All lines after the one containing "Pourquoi je n'arrive", together with that line itself, should be written out exactly, down to the last line of the entries below.
____ Records for this task
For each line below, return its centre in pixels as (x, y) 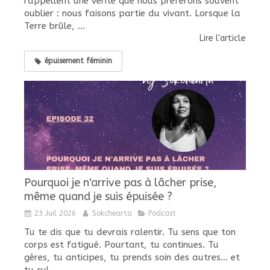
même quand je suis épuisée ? (98, 196)
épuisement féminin (78, 61)
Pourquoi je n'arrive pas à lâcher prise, (120, 182)
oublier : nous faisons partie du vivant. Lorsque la (132, 14)
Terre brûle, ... (55, 26)
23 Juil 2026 (55, 213)
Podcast (162, 213)
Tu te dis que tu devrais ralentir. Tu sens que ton (130, 232)
________
- Response -
Pourquoi je n'arrive pas à lâcher prise, (120, 182)
oublier : nous faisons partie du vivant. Lorsque la (132, 14)
Terre brûle, ... (55, 26)
23 Juil 2026 (55, 213)
Podcast (162, 213)
Tu te dis que tu devrais ralentir. Tu sens que ton (130, 232)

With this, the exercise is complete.